**WHAT IS EXPECTED**.
Set down each line of the records once more, precisely, and omit the pictures.

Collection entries
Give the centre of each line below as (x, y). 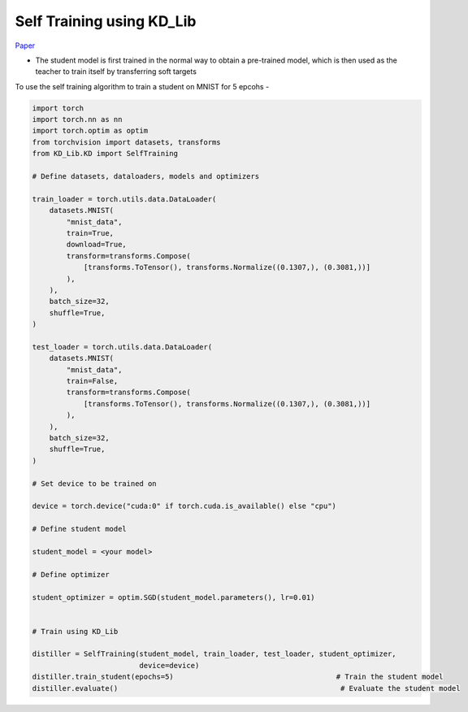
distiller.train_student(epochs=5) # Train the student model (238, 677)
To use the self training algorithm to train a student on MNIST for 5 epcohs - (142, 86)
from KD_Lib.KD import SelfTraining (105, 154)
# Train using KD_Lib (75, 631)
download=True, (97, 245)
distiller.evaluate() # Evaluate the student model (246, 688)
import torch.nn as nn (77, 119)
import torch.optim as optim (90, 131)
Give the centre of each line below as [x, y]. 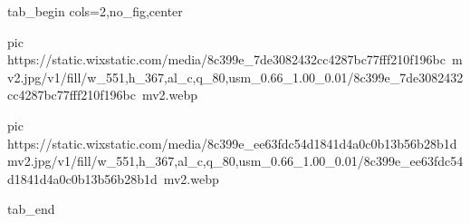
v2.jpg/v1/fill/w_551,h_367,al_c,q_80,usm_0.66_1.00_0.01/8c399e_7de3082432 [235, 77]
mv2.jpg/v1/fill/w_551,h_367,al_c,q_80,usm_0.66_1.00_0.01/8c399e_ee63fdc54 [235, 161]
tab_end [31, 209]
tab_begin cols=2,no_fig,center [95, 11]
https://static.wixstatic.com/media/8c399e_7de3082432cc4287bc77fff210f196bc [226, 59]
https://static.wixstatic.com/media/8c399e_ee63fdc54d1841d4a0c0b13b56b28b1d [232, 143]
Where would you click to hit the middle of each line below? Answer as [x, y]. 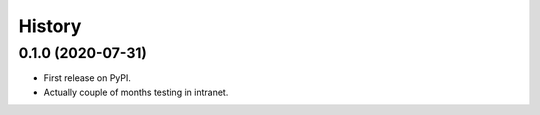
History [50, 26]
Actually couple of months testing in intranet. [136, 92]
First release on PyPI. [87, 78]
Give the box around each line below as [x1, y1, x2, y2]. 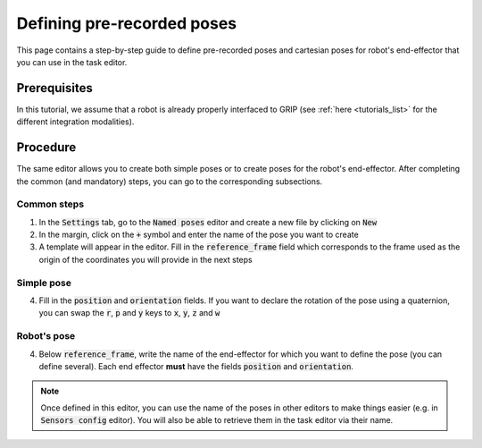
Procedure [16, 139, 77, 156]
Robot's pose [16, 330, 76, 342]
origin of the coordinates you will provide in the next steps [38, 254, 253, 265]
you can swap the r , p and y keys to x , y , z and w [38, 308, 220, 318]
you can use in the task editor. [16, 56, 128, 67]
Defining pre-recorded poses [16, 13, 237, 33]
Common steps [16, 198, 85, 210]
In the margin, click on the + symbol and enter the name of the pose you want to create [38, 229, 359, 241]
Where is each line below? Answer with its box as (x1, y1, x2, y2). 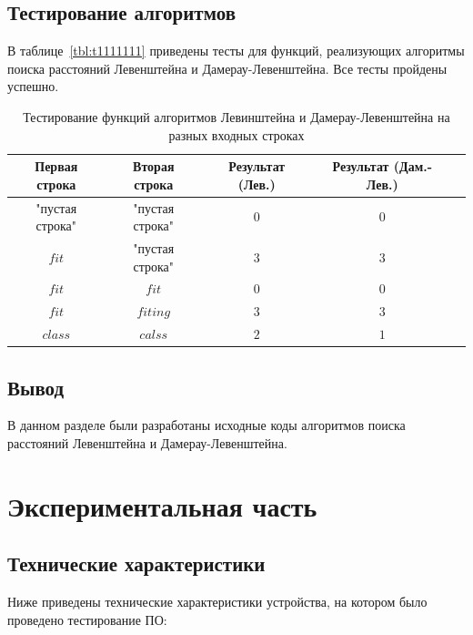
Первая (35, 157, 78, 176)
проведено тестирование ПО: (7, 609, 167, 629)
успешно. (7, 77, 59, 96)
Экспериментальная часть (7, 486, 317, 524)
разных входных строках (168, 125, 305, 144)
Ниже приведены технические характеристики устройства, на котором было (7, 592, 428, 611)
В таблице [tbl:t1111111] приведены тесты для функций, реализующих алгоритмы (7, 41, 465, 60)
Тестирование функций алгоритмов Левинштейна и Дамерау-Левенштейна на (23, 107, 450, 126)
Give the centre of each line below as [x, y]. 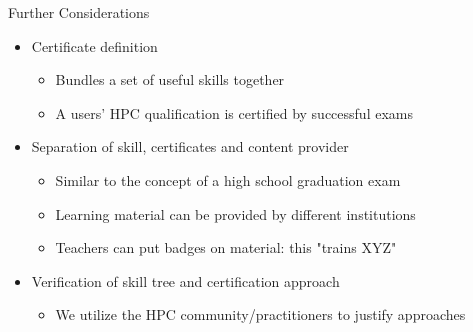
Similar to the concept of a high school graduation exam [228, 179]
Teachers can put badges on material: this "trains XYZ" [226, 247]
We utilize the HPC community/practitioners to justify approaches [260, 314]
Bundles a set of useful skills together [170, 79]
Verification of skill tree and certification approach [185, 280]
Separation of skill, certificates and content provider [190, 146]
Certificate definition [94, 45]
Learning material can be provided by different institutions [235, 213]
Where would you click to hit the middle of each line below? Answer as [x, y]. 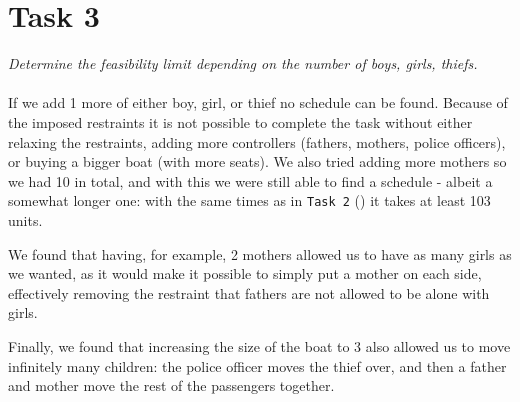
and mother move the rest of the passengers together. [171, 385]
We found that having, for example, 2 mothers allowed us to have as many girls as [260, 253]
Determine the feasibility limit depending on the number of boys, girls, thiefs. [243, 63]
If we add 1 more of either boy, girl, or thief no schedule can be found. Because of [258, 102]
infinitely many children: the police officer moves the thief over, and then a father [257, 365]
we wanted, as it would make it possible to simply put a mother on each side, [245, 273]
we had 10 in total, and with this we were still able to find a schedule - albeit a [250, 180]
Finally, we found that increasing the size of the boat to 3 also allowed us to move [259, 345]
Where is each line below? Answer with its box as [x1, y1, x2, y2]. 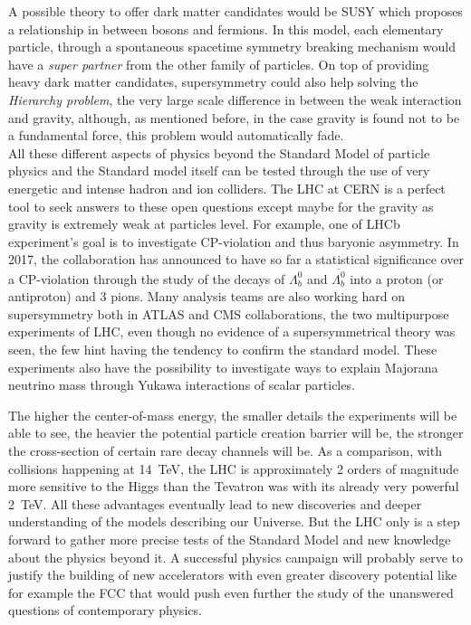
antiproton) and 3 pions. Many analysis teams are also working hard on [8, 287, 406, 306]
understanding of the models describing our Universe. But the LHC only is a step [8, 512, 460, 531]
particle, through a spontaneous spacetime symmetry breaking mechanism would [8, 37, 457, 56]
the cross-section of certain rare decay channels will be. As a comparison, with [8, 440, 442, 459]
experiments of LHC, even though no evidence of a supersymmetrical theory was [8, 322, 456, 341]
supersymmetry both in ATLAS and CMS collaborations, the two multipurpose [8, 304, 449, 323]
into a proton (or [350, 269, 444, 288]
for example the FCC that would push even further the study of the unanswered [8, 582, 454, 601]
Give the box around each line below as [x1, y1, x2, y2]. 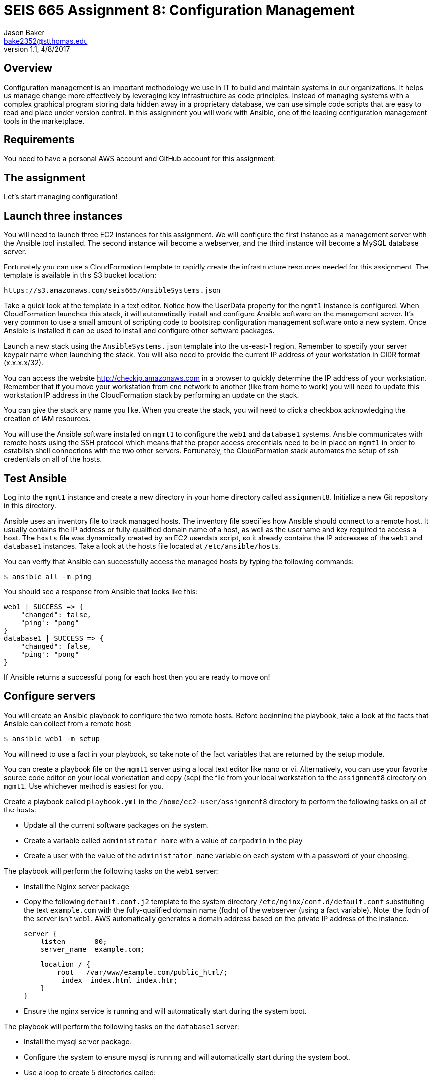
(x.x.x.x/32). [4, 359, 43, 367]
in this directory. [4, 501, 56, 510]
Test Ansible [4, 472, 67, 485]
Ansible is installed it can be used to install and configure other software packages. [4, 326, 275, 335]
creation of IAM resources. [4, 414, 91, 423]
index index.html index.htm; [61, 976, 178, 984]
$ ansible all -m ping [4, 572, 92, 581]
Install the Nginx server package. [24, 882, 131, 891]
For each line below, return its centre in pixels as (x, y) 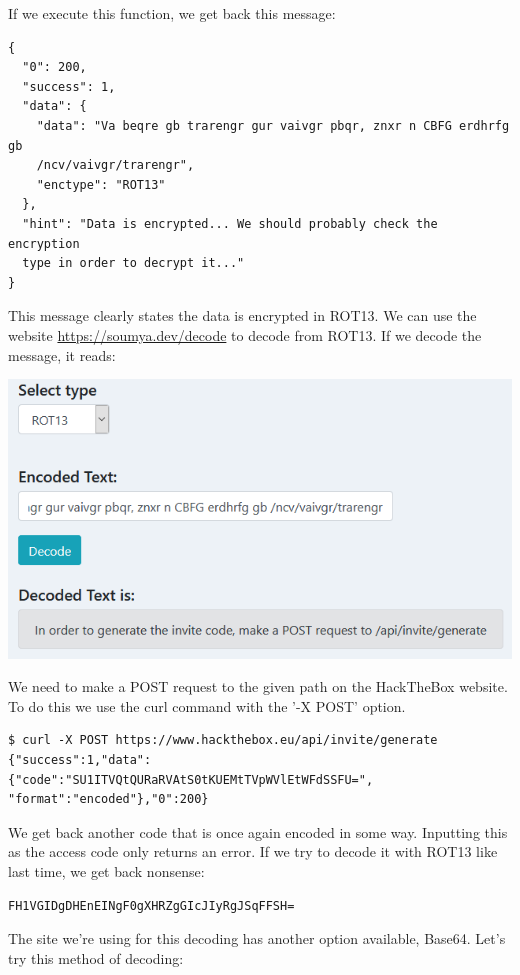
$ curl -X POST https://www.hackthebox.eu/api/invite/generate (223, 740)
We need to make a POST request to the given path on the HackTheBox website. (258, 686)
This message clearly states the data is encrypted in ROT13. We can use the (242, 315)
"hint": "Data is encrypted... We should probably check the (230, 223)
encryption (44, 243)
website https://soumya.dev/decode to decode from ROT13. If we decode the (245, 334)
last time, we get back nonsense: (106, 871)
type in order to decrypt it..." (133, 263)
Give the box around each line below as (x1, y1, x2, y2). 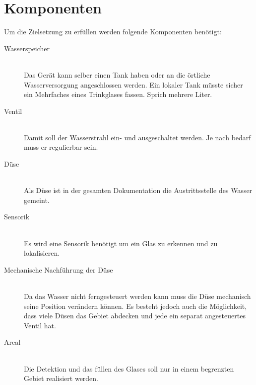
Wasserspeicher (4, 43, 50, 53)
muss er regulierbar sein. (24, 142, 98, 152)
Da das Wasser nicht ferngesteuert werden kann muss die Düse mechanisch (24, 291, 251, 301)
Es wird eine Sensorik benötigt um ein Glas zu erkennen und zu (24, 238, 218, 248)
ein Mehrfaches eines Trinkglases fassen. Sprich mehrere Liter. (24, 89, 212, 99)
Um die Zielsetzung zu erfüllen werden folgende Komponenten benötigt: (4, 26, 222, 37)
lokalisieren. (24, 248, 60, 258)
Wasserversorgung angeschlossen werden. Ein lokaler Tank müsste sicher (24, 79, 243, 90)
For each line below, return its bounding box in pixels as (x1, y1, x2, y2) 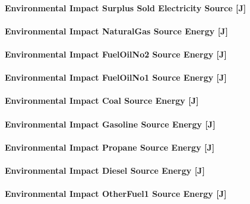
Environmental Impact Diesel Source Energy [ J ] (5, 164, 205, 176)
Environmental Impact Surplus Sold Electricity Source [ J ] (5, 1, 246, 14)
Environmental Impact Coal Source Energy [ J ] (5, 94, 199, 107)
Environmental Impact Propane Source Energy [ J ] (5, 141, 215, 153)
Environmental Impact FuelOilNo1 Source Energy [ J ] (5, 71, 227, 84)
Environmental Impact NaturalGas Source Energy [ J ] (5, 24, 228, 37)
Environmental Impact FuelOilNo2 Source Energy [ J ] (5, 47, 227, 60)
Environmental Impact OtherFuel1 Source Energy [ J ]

**OUTPUT OF THE TASK**.
Give the centre of each line below as (x, y). 
distiller.train_student(epochs=5) # Train the student model (238, 677)
To use the self training algorithm to train a student on MNIST for 5 epcohs - (142, 86)
from KD_Lib.KD import SelfTraining (105, 154)
# Train using KD_Lib (75, 631)
download=True, (97, 245)
distiller.evaluate() # Evaluate the student model (246, 688)
import torch.nn as nn (77, 119)
import torch.optim as optim (90, 131)
Give the centre of each line below as [x, y]. 
v2.jpg/v1/fill/w_551,h_367,al_c,q_80,usm_0.66_1.00_0.01/8c399e_7de3082432 [235, 77]
mv2.jpg/v1/fill/w_551,h_367,al_c,q_80,usm_0.66_1.00_0.01/8c399e_ee63fdc54 [235, 161]
tab_end [31, 209]
tab_begin cols=2,no_fig,center [95, 11]
https://static.wixstatic.com/media/8c399e_7de3082432cc4287bc77fff210f196bc [226, 59]
https://static.wixstatic.com/media/8c399e_ee63fdc54d1841d4a0c0b13b56b28b1d [232, 143]
Where would you click to hit the middle of each line below? Answer as [x, y]. 
History [50, 26]
Actually couple of months testing in intranet. [136, 92]
First release on PyPI. [87, 78]
Give the box around each line below as [x1, y1, x2, y2]. 
Procedure [16, 139, 77, 156]
Robot's pose [16, 330, 76, 342]
origin of the coordinates you will provide in the next steps [38, 254, 253, 265]
you can swap the r , p and y keys to x , y , z and w [38, 308, 220, 318]
you can use in the task editor. [16, 56, 128, 67]
Defining pre-recorded poses [16, 13, 237, 33]
Common steps [16, 198, 85, 210]
In the margin, click on the + symbol and enter the name of the pose you want to create [38, 229, 359, 241]
Where is each line below? Answer with its box as (x1, y1, x2, y2). 
Первая (35, 157, 78, 176)
проведено тестирование ПО: (7, 609, 167, 629)
успешно. (7, 77, 59, 96)
Экспериментальная часть (7, 486, 317, 524)
разных входных строках (168, 125, 305, 144)
Ниже приведены технические характеристики устройства, на котором было (7, 592, 428, 611)
В таблице [tbl:t1111111] приведены тесты для функций, реализующих алгоритмы (7, 41, 465, 60)
Тестирование функций алгоритмов Левинштейна и Дамерау-Левенштейна на (23, 107, 450, 126)
Give the centre of each line below as [x, y]. 
Similar to the concept of a high school graduation exam [228, 179]
Teachers can put badges on material: this "trains XYZ" [226, 247]
We utilize the HPC community/practitioners to justify approaches [260, 314]
Bundles a set of useful skills together [170, 79]
Verification of skill tree and certification approach [185, 280]
Separation of skill, certificates and content provider [190, 146]
Certificate definition [94, 45]
Learning material can be provided by different institutions [235, 213]
Where would you click to hit the middle of each line below? Answer as [x, y]. 
and mother move the rest of the passengers together. [171, 385]
We found that having, for example, 2 mothers allowed us to have as many girls as [260, 253]
Determine the feasibility limit depending on the number of boys, girls, thiefs. [243, 63]
If we add 1 more of either boy, girl, or thief no schedule can be found. Because of [258, 102]
infinitely many children: the police officer moves the thief over, and then a father [257, 365]
we wanted, as it would make it possible to simply put a mother on each side, [245, 273]
we had 10 in total, and with this we were still able to find a schedule - albeit a [250, 180]
Finally, we found that increasing the size of the boat to 3 also allowed us to move [259, 345]
Where is each line below? Answer with its box as [x1, y1, x2, y2]. 
antiproton) and 3 pions. Many analysis teams are also working hard on [8, 287, 406, 306]
understanding of the models describing our Universe. But the LHC only is a step [8, 512, 460, 531]
particle, through a spontaneous spacetime symmetry breaking mechanism would [8, 37, 457, 56]
the cross-section of certain rare decay channels will be. As a comparison, with [8, 440, 442, 459]
experiments of LHC, even though no evidence of a supersymmetrical theory was [8, 322, 456, 341]
supersymmetry both in ATLAS and CMS collaborations, the two multipurpose [8, 304, 449, 323]
into a proton (or [350, 269, 444, 288]
for example the FCC that would push even further the study of the unanswered [8, 582, 454, 601]
Give the box around each line below as [x1, y1, x2, y2]. 
(x.x.x.x/32). [4, 359, 43, 367]
in this directory. [4, 501, 56, 510]
Test Ansible [4, 472, 67, 485]
Ansible is installed it can be used to install and configure other software packages. [4, 326, 275, 335]
creation of IAM resources. [4, 414, 91, 423]
index index.html index.htm; [61, 976, 178, 984]
$ ansible all -m ping [4, 572, 92, 581]
Install the Nginx server package. [24, 882, 131, 891]
For each line below, return its centre in pixels as (x, y) 
$ curl -X POST https://www.hackthebox.eu/api/invite/generate (223, 740)
We need to make a POST request to the given path on the HackTheBox website. (258, 686)
This message clearly states the data is encrypted in ROT13. We can use the (242, 315)
"hint": "Data is encrypted... We should probably check the (230, 223)
encryption (44, 243)
website https://soumya.dev/decode to decode from ROT13. If we decode the (245, 334)
last time, we get back nonsense: (106, 871)
type in order to decrypt it..." (133, 263)
Give the box around each line below as (x1, y1, x2, y2). 
Wasserspeicher (4, 43, 50, 53)
muss er regulierbar sein. (24, 142, 98, 152)
Da das Wasser nicht ferngesteuert werden kann muss die Düse mechanisch (24, 291, 251, 301)
Es wird eine Sensorik benötigt um ein Glas zu erkennen und zu (24, 238, 218, 248)
ein Mehrfaches eines Trinkglases fassen. Sprich mehrere Liter. (24, 89, 212, 99)
Um die Zielsetzung zu erfüllen werden folgende Komponenten benötigt: (4, 26, 222, 37)
lokalisieren. (24, 248, 60, 258)
Wasserversorgung angeschlossen werden. Ein lokaler Tank müsste sicher (24, 79, 243, 90)
For each line below, return its bounding box in pixels as (x1, y1, x2, y2) 
Environmental Impact Diesel Source Energy [ J ] (5, 164, 205, 176)
Environmental Impact Surplus Sold Electricity Source [ J ] (5, 1, 246, 14)
Environmental Impact Coal Source Energy [ J ] (5, 94, 199, 107)
Environmental Impact Propane Source Energy [ J ] (5, 141, 215, 153)
Environmental Impact FuelOilNo1 Source Energy [ J ] (5, 71, 227, 84)
Environmental Impact NaturalGas Source Energy [ J ] (5, 24, 228, 37)
Environmental Impact FuelOilNo2 Source Energy [ J ] (5, 47, 227, 60)
Environmental Impact OtherFuel1 Source Energy [ J ]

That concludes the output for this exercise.